I’ll be up-front and start by telling you what I won’t be teaching in this book: designing to the strengths of each platform. I can’t do that because I can’t teach what I don’t know. I became a developer rather than a designer for a reason, and that’s because when I use Photoshop, the result looks as if I were using the mouse while wearing boxing gloves.
What I will teach is modern coding methods and techniques that you can use to build websites that work across multiple devices or that are tailored to the single device class you’re targeting. (The technologies themselves are all explained in Chapter 1, so I won’t go into detail here.)
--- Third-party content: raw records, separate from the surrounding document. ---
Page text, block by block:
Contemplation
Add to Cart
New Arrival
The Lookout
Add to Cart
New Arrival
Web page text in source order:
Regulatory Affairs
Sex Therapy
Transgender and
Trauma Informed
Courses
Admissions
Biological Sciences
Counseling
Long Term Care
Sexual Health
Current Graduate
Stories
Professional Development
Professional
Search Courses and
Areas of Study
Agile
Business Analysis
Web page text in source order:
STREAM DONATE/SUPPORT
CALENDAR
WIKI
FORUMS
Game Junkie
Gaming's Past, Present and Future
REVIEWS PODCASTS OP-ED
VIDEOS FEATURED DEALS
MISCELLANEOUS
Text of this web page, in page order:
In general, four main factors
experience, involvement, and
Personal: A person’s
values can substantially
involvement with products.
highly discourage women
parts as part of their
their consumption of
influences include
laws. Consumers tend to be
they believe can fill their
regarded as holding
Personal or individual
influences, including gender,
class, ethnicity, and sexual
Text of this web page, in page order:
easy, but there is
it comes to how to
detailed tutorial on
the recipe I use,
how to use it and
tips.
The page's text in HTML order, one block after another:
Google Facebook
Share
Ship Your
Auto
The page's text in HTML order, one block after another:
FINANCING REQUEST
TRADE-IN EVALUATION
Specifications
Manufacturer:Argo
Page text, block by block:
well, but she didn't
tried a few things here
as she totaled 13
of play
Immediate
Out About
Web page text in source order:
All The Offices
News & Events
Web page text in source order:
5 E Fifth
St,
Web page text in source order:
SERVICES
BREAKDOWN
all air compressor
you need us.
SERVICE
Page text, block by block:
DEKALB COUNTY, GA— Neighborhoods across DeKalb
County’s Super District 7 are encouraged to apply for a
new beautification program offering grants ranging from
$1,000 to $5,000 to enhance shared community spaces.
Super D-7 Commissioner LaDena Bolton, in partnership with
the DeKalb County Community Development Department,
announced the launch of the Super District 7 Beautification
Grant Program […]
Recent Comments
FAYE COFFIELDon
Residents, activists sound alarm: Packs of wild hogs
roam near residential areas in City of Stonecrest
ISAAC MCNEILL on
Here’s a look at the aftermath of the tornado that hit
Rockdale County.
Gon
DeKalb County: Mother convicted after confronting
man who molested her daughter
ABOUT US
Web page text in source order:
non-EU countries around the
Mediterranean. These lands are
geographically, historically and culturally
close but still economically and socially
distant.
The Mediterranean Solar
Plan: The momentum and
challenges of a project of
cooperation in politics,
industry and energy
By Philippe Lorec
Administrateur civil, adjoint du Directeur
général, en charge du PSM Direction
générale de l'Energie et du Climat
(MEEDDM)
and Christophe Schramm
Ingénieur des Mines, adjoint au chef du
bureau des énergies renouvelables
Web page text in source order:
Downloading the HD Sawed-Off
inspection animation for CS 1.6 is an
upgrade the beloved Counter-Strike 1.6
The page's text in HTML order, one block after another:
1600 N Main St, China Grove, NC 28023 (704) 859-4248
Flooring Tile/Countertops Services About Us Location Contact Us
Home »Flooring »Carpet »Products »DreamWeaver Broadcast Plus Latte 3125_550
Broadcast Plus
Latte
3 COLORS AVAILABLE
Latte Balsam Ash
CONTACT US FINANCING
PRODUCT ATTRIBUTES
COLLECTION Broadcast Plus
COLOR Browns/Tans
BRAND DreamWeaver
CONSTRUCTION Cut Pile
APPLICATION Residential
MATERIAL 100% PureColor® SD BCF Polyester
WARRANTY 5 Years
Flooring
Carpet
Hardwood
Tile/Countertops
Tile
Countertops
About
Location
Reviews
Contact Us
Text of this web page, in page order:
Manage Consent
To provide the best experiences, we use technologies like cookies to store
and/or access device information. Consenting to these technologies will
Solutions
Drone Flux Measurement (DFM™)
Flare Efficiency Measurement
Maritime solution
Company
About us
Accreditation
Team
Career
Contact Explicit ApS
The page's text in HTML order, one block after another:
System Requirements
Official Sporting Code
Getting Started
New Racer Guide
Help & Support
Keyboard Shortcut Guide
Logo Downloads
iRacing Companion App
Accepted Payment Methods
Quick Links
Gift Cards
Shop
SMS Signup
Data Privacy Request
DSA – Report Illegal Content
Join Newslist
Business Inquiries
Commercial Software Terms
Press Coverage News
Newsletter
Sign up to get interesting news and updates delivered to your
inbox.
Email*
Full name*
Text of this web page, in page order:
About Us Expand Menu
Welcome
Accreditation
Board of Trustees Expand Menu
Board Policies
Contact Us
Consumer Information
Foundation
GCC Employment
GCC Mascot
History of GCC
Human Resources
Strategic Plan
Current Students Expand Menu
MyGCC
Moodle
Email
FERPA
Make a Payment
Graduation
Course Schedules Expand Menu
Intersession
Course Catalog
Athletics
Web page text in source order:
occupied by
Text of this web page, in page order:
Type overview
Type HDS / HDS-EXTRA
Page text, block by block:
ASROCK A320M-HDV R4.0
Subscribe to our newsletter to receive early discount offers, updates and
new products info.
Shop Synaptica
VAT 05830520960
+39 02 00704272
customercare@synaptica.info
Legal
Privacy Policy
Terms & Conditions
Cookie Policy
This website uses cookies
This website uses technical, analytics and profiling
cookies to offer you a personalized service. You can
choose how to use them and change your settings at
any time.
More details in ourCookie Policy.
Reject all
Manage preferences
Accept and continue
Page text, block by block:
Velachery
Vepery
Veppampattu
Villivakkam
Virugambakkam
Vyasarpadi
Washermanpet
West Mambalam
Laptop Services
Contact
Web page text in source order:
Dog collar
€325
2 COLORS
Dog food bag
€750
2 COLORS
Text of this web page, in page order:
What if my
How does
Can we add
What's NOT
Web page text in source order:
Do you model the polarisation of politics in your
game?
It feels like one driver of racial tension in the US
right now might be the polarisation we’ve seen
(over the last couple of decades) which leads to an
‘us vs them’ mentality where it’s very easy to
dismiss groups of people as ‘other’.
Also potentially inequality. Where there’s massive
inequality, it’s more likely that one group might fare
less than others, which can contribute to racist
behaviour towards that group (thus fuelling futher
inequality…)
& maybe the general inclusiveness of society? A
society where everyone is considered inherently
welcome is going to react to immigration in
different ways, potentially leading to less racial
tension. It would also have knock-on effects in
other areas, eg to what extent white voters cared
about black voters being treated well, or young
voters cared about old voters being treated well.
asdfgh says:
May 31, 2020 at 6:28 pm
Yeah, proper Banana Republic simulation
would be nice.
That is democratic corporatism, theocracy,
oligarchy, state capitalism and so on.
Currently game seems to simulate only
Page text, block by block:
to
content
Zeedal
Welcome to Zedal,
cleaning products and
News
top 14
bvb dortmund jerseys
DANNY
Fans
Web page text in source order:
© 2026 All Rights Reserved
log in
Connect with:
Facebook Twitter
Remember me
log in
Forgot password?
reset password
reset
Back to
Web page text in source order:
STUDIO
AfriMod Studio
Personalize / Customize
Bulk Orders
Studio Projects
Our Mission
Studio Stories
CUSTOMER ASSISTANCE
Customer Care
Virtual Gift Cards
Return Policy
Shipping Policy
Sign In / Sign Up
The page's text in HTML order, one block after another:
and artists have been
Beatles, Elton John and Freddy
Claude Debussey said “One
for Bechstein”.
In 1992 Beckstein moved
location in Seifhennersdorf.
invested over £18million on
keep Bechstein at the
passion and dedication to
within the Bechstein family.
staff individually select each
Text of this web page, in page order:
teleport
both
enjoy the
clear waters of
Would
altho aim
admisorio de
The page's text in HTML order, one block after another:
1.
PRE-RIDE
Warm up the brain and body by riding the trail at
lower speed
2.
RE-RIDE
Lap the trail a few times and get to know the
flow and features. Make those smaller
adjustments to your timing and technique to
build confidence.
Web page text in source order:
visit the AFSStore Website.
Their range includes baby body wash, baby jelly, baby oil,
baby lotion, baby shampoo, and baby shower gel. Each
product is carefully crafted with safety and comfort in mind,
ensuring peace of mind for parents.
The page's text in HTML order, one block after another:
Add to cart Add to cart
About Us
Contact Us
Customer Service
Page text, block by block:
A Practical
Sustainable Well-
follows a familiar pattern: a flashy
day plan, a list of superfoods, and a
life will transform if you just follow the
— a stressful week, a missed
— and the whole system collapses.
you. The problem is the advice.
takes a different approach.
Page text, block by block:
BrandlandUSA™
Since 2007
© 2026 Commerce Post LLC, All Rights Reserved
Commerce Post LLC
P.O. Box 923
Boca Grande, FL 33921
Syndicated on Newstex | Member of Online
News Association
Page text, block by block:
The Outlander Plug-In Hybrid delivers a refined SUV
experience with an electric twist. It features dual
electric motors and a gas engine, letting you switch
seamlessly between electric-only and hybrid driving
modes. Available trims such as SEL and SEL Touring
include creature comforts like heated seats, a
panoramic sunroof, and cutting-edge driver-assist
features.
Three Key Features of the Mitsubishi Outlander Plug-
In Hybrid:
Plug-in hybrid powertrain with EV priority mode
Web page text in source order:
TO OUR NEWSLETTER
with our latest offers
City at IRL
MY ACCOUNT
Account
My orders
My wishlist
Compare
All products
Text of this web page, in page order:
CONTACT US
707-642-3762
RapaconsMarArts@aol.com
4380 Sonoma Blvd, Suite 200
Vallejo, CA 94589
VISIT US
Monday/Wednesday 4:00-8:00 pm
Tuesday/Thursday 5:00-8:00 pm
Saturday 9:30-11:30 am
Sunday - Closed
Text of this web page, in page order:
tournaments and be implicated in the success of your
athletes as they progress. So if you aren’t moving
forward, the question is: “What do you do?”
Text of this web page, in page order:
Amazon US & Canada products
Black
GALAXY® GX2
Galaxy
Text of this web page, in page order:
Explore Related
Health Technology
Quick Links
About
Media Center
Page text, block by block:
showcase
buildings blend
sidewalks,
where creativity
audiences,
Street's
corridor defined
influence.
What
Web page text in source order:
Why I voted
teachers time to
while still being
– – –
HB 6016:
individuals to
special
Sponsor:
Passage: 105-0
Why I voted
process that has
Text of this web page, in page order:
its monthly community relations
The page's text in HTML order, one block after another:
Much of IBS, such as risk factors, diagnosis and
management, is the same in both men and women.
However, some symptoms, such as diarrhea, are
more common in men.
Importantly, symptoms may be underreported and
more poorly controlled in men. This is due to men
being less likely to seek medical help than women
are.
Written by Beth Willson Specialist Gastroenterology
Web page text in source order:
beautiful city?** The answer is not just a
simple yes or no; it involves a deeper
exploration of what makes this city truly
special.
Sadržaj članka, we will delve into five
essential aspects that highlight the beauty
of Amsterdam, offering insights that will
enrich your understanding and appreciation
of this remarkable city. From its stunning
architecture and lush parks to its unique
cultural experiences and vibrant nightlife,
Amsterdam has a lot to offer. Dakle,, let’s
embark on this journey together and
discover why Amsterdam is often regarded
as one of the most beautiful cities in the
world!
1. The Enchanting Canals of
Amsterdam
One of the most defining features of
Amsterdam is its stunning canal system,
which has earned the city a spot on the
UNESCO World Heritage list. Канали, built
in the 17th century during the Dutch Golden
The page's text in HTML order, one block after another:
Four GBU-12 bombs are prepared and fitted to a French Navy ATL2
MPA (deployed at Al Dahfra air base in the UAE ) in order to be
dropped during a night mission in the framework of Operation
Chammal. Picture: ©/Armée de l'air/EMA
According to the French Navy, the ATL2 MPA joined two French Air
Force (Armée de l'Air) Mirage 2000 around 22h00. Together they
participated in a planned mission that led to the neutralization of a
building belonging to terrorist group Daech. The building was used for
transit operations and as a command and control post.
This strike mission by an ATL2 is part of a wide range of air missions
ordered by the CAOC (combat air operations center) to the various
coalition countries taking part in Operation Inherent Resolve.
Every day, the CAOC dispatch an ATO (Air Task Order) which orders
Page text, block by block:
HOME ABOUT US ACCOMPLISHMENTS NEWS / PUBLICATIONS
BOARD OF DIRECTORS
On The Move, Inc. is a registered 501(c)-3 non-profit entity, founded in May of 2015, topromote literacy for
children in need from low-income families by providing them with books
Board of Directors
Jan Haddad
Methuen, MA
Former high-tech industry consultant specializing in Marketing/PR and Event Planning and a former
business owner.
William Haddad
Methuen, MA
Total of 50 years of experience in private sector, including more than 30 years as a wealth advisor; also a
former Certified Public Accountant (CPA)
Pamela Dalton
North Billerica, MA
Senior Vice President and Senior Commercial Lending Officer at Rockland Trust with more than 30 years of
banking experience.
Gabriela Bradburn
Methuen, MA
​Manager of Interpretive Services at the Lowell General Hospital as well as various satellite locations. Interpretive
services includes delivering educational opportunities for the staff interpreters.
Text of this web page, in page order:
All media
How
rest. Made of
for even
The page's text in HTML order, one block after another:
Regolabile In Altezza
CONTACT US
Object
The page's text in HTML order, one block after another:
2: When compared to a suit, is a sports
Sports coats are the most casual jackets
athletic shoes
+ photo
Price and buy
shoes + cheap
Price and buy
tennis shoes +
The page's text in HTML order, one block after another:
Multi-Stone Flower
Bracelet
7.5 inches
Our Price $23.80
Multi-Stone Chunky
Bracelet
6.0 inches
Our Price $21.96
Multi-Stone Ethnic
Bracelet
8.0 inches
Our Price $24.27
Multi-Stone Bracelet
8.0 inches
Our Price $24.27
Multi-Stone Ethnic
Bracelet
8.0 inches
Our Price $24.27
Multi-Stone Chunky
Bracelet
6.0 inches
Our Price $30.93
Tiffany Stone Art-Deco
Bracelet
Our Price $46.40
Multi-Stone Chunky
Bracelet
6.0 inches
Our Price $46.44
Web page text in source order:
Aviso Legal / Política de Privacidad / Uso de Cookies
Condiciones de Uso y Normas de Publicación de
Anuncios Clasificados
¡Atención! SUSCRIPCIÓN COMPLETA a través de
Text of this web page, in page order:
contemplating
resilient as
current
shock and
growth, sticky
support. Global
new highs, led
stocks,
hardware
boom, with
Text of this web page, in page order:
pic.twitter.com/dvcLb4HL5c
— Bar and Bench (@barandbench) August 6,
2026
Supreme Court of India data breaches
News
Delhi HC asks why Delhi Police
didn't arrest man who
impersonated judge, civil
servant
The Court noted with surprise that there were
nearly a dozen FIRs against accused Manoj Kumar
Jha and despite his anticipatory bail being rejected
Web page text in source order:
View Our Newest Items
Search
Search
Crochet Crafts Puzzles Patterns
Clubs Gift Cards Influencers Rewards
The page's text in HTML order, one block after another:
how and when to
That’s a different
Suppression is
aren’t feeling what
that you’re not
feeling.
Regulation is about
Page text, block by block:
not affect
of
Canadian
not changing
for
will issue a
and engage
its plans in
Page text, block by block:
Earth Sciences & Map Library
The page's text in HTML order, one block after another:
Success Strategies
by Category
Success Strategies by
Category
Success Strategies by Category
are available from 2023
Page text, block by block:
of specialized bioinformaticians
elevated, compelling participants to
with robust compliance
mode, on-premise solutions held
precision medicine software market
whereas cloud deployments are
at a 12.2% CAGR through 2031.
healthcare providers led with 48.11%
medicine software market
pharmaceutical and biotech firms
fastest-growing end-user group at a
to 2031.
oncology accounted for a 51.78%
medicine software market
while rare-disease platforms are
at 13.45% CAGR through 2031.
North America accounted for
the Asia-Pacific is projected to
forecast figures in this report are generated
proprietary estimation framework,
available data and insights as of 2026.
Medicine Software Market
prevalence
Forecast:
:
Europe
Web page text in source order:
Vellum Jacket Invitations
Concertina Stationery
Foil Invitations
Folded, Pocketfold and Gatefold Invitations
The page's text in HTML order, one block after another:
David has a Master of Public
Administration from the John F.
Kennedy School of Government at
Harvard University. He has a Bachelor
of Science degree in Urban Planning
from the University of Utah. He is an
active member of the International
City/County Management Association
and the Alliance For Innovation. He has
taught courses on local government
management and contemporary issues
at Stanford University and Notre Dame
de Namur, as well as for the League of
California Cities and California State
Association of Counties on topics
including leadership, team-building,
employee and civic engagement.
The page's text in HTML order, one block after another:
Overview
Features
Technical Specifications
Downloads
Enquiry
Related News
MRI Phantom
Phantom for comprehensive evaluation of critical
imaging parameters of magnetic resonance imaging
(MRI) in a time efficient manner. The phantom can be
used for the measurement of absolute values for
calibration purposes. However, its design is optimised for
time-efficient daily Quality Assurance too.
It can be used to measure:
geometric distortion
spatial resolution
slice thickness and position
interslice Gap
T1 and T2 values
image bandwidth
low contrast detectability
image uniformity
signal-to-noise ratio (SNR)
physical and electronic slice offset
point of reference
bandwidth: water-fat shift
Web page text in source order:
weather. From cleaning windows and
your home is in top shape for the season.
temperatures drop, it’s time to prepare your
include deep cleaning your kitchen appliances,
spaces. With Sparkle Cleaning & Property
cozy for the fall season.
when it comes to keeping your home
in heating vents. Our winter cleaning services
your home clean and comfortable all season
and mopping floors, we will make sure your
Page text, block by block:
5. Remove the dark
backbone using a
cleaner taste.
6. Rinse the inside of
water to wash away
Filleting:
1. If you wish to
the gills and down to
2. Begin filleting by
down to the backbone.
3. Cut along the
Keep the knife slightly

As you read this book, keep in mind these two very important points:
The pool of technologies is so vast that I can’t cover it all. I’ll teach you what I consider to be the core techniques and technologies that you need to know to build web projects across the range of devices.
Not everything in this book will end up having widespread adoption—at least not in the form I show in this book. The Web is constantly evolving, and book publishing means taking just a single snapshot of a moment. Some things will change; some will wither and be removed. I’ve tried to mitigate this by covering only technologies that are based on open standards rather than vendor-specific ones and that already have some level of implementation in browsers.
As a web developer, you should do this: Stay informed. Keep up-to-date with the developments in web standards, be curious, be playful, keep on top of it all. You’re lucky enough to work in an industry based on sharing knowledge, so follow some of the people and websites I mention in this book, find your own sources, get on Twitter, go to local web development community meetups. Stay involved and be active. There’s never been a more exciting time to work in web development, but you’ll need to put in an extra shift to really take advantage of it.
Above all, think of what you build in the greater scheme of things. If you’re building a website, don’t think of “building a site for web and mobile,” think of building a site that works everywhere. Think of how people will use it, what they’ll want from it, and what you as a developer can do to aid them in achieving their goals—not just now but in the future. We’ve seen such a major transformation of the Web in the past five years—who can say where it will be another five years from now.